PROBLEM TO SOLVE: Whenever a line below mentions the word "same", that line should be copied.

EXTRACTED INFORMATION:
▽
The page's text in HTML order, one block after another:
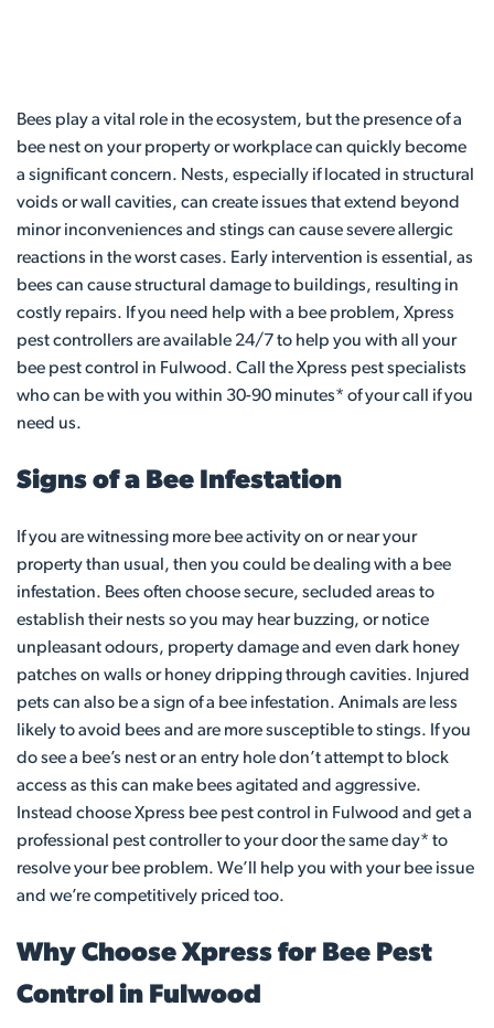
Bees play a vital role in the ecosystem, but the presence of a
bee nest on your property or workplace can quickly become
a significant concern. Nests, especially if located in structural
voids or wall cavities, can create issues that extend beyond
minor inconveniences and stings can cause severe allergic
reactions in the worst cases. Early intervention is essential, as
bees can cause structural damage to buildings, resulting in
costly repairs. If you need help with a bee problem, Xpress
pest controllers are available 24/7 to help you with all your
bee pest control in Fulwood. Call the Xpress pest specialists
who can be with you within 30-90 minutes* of your call if you
need us.
Signs of a Bee Infestation
If you are witnessing more bee activity on or near your
property than usual, then you could be dealing with a bee
infestation. Bees often choose secure, secluded areas to
establish their nests so you may hear buzzing, or notice
unpleasant odours, property damage and even dark honey
patches on walls or honey dripping through cavities. Injured
pets can also be a sign of a bee infestation. Animals are less
likely to avoid bees and are more susceptible to stings. If you
do see a bee’s nest or an entry hole don’t attempt to block
access as this can make bees agitated and aggressive.
Instead choose Xpress bee pest control in Fulwood and get a
professional pest controller to your door the same day* to
resolve your bee problem. We’ll help you with your bee issue
and we’re competitively priced too.
Why Choose Xpress for Bee Pest
Control in Fulwood
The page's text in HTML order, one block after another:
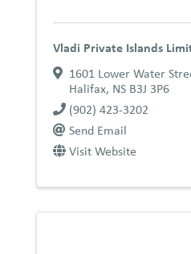
Vladi Private Islands
1601 Lower Water
Halifax, NS B3J 3P6
(902) 423-3202
Send Email
Visit Website
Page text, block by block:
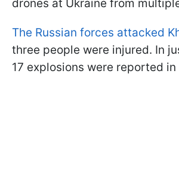
drones at Ukraine from
The Russian forces attacked
three people were injured. In
17 explosions were reported
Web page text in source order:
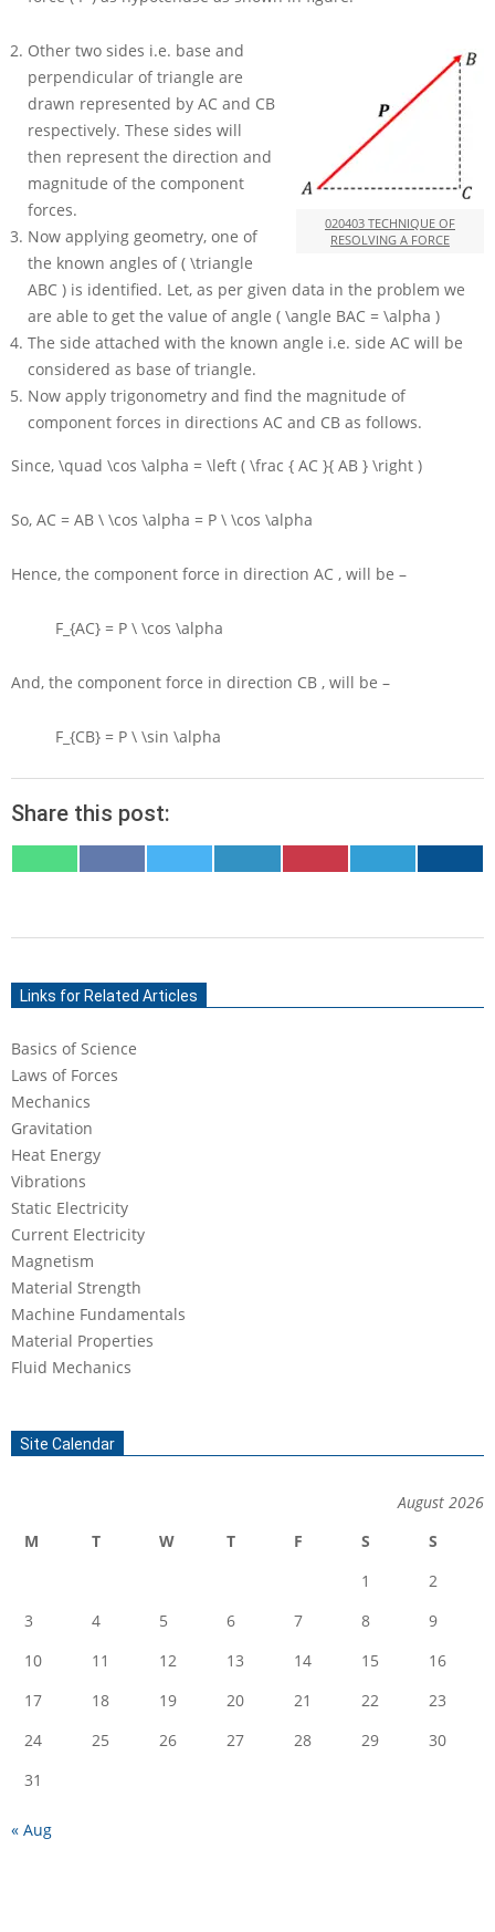
020403 TECHNIQUE OF
RESOLVING A FORCE
Other two sides i.e. base and
perpendicular of triangle are
drawn represented by AC and CB
respectively. These sides will
then represent the direction and
magnitude of the component
forces.
Now applying geometry, one of
the known angles of( \triangle
ABC ) is identified. Let, as per given data in the problem we
are able to get the value of angle ( \angle BAC = \alpha )
The side attached with the known angle i.e. side AC will be
considered as base of triangle.
Now apply trigonometry and find the magnitude of
component forces in directions AC and CB as follows.
Since, \quad \cos \alpha = \left ( \frac { AC }{ AB } \right )
So, AC = AB \ \cos \alpha = P \ \cos \alpha
Hence, the component force in direction AC , will be –
F_{AC} = P \ \cos \alpha
And, the component force in direction CB , will be –
F_{CB} = P \ \sin \alpha
Share this post:
ON ON ON ON ON ON ON
15Links for Related Articles
Basics of Science
Laws of Forces
Mechanics
Gravitation
Heat Energy
Vibrations
Static Electricity
Current Electricity
Magnetism
Material Strength
Machine Fundamentals
Material Properties
Fluid Mechanics
Site Calendar
August 2026
M
T W T F S
S
1
2
3
4 5 6 7 8
9
10
11 12 13 14 15
16
17
18 19 20 21 22
23
24
25 26 27 28 29
30
31
« Aug
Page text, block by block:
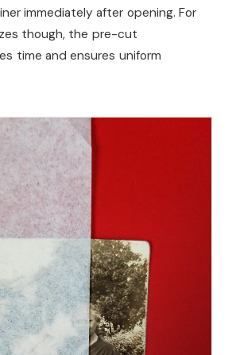
immediately after opening. For
though, the pre-cut
time and ensures uniform
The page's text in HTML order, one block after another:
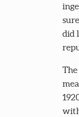
did
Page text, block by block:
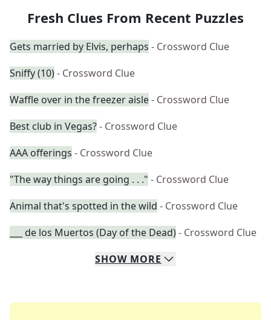
Fresh Clues From Recent Puzzles
Gets married by Elvis, perhaps - Crossword Clue
Sniffy (10)- Crossword Clue
Waffle over in the freezer aisle- Crossword Clue
Best club in Vegas?- Crossword Clue
AAA offerings - Crossword Clue
"The way things are going . . ." - Crossword Clue
Animal that's spotted in the wild - Crossword Clue
___ de los Muertos (Day of the Dead)- Crossword Clue
SHOW MORE
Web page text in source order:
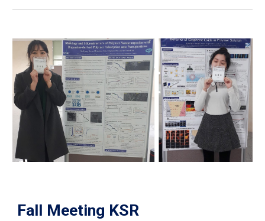
Fall Meeting KSR
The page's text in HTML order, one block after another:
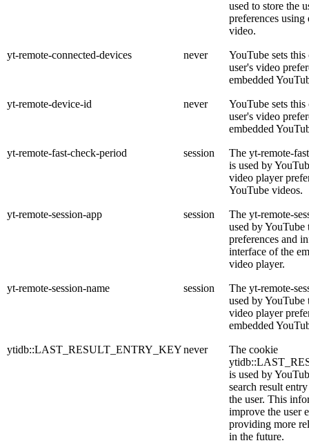
used to store the
preferences using
video.
yt-remote-connected-devices never
YouTube sets
user's video
embedded
yt-remote-device-id never
YouTube sets
user's video
embedded
yt-remote-fast-check-period session
The yt-remote-
is used by
video player
YouTube videos.
yt-remote-session-app session
The yt-remote-
used by YouTube
preferences and
interface of the
video player.
yt-remote-session-name session
The yt-remote-
used by YouTube
video player
embedded
ytidb::LAST_RESULT_ENTRY_KEYnever
The cookie
is used by
search result
the user. This
improve the user
providing more
in the future.
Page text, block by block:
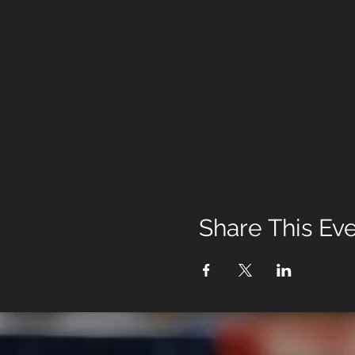
Share This
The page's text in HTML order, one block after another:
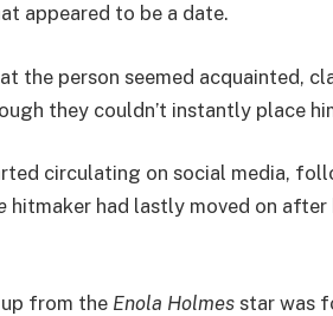
appeared to be a date.
the person seemed acquainted,
they couldn’t instantly place
circulating on social media,
hitmaker had lastly moved on after
up from the Enola Holmes star was
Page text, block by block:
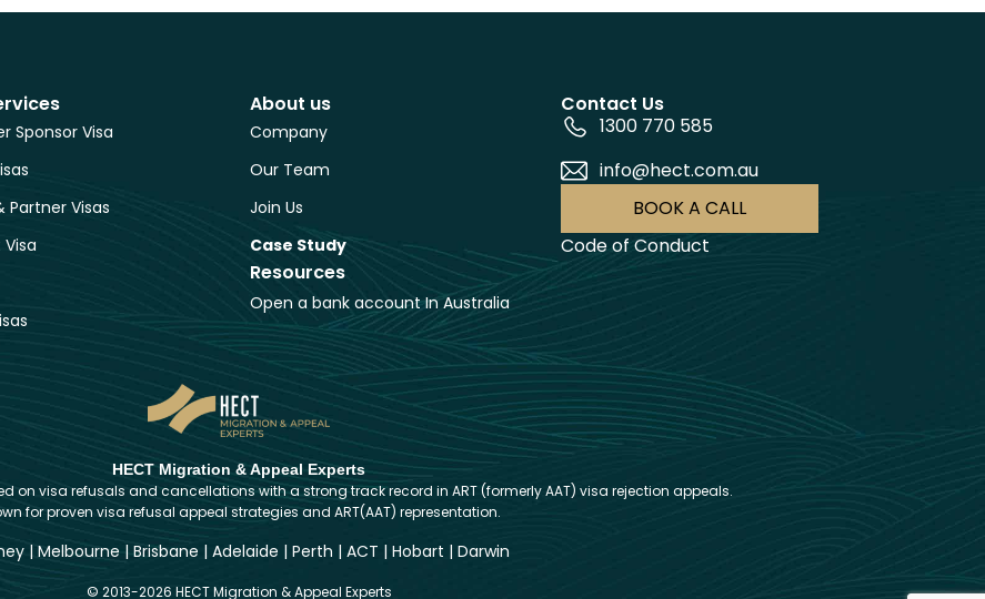
Sponsor Visa
Partner Visas
About us
Company
Our Team
Join Us
Case Study
Resources
Open a bank account In Australia
Contact Us
1300 770 585
info@hect.com.au
BOOK A CALL
Code of Conduct
HECT Migration & Appeal Experts
on visa refusals and cancellations with a strong track record in ART (formerly AAT) visa rejection appeals.
for proven visa refusal appeal strategies and ART(AAT) representation.
| Melbourne | Brisbane | Adelaide | Perth | ACT | Hobart | Darwin
© 2013-2026 HECT Migration & Appeal Experts
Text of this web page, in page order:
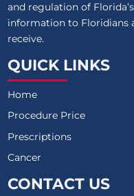
and regulation of
information to Floridians
receive.
QUICK LINKS
Home
Procedure Price
Prescriptions
Cancer
CONTACT US
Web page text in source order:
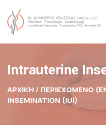
Intrauterine
ΑΡΧΙΚΉ / ΠΕΡΙΕΧΟΜΕΝΟ
INSEMINATION (IUI)
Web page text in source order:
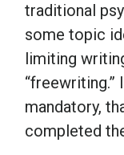
traditional
some topic
limiting
“freewriting.”
mandatory,
completed
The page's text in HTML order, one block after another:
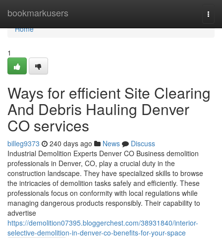
bookmarkusers
Home
Home
1
Ways for efficient Site Clearing
And Debris Hauling Denver
CO services
billeg9373 240 days ago News
Discuss
Industrial Demolition Experts Denver CO Business demolition
professionals in Denver, CO, play a crucial duty in the
construction landscape. They have specialized skills to browse
the intricacies of demolition tasks safely and efficiently. These
professionals focus on conformity with local regulations while
managing dangerous products responsibly. Their capability to
advertise
https://demolition07395.bloggerchest.com/38931840/interior-
selective-demolition-in-denver-co-benefits-for-your-space
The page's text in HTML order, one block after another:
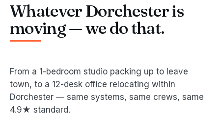
Whatever Dorchester is
moving — we do that.
From a 1-bedroom studio packing up to leave
town, to a 12-desk office relocating within
Dorchester — same systems, same crews, same
4.9★ standard.
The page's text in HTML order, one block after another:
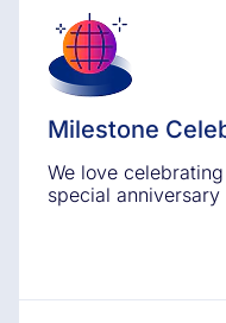
Milestone
We love
special anniversary
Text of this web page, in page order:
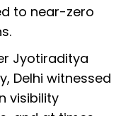
to near-zero
Jyotiraditya
Delhi witnessed
visibility
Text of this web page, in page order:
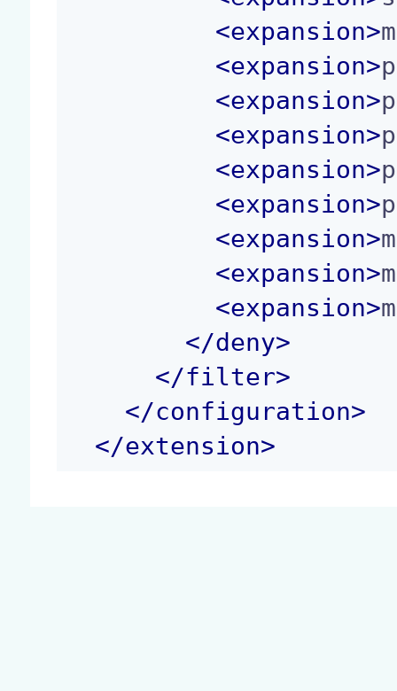
<expansion>
<expansion>
<expansion>
<expansion>
<expansion>
<expansion>
<expansion>
<expansion>
<expansion>
</deny>
</filter>
</configuration>
</extension>
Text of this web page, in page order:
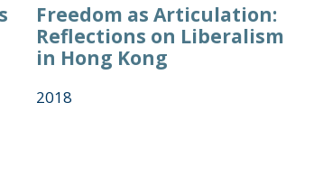
Freedom as Articulation:
Reflections on Liberalism
in Hong Kong
2018
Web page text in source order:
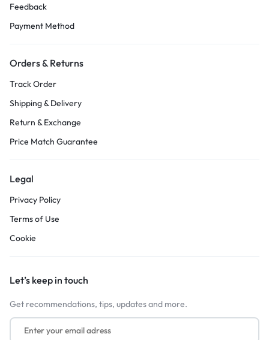
Feedback
Payment Method
Orders & Returns
Track Order
Shipping & Delivery
Return & Exchange
Price Match Guarantee
Legal
Privacy Policy
Terms of Use
Cookie
Let’s keep in touch
Get recommendations, tips, updates and more.
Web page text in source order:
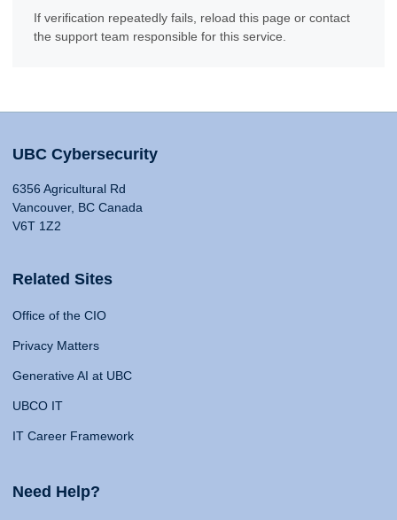
If verification repeatedly fails, reload this page or contact
the support team responsible for this service.
UBC Cybersecurity
6356 Agricultural Rd
Vancouver, BC Canada
V6T 1Z2
Related Sites
Office of the CIO
Privacy Matters
Generative AI at UBC
UBCO IT
IT Career Framework
Need Help?
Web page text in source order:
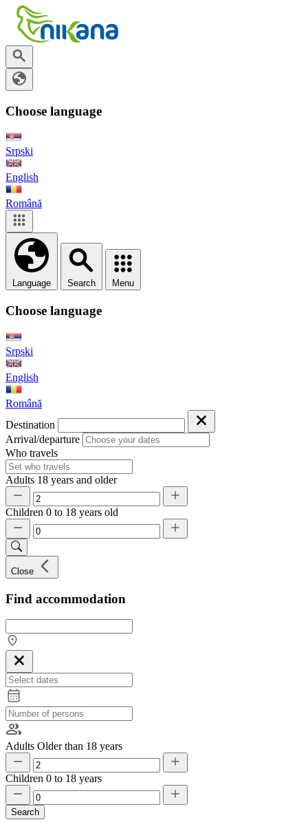
Choose language
Srpski
English
Română
Language Search Menu
Choose language
Srpski
English
Română
Destination
Arrival/departure
Who travels
Adults 18 years and older
Children 0 to 18 years old
Close
Find accommodation
Adults Older than 18 years
Children 0 to 18 years
Search
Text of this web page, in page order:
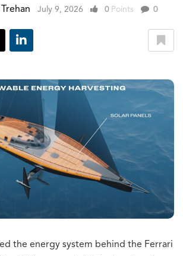
July 9, 2026 0 Points 0
the energy system behind the Ferrari
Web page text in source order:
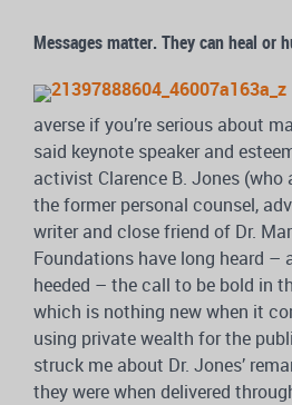
Messages matter. They can heal or
averse if you’re serious about
said keynote speaker and
activist Clarence B. Jones (who
the former personal counsel,
writer and close friend of Dr.
Foundations have long heard –
heeded – the call to be bold in
which is nothing new when it
using private wealth for the
struck me about Dr. Jones’
they were when delivered
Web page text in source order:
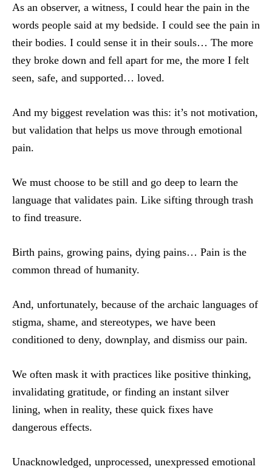
As an observer, a witness, I could hear the pain in the
words people said at my bedside. I could see the pain in
their bodies. I could sense it in their souls… The more
they broke down and fell apart for me, the more I felt
seen, safe, and supported… loved.
And my biggest revelation was this: it’s not motivation,
but validation that helps us move through emotional
pain.
We must choose to be still and go deep to learn the
language that validates pain. Like sifting through trash
to find treasure.
Birth pains, growing pains, dying pains… Pain is the
common thread of humanity.
And, unfortunately, because of the archaic languages of
stigma, shame, and stereotypes, we have been
conditioned to deny, downplay, and dismiss our pain.
We often mask it with practices like positive thinking,
invalidating gratitude, or finding an instant silver
lining, when in reality, these quick fixes have
dangerous effects.
Unacknowledged, unprocessed, unexpressed emotional
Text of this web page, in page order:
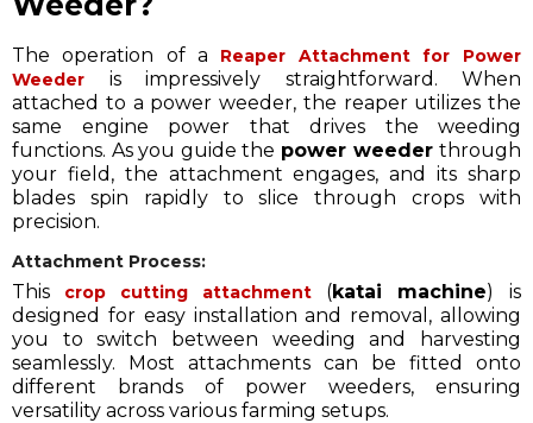
The operation of a Reaper Attachment for Power
Weeder is impressively straightforward. When
attached to a power weeder, the reaper utilizes the
same engine power that drives the weeding
functions. As you guide the power weeder through
your field, the attachment engages, and its sharp
blades spin rapidly to slice through crops with
precision.
Attachment Process:
This crop cutting attachment (katai machine) is
designed for easy installation and removal, allowing
you to switch between weeding and harvesting
seamlessly. Most attachments can be fitted onto
different brands of power weeders, ensuring
versatility across various farming setups.
△
ANSWER SECTION:
professional pest controller to your door the same day* to
Dorchester — same systems, same crews, same
same engine power that drives the weeding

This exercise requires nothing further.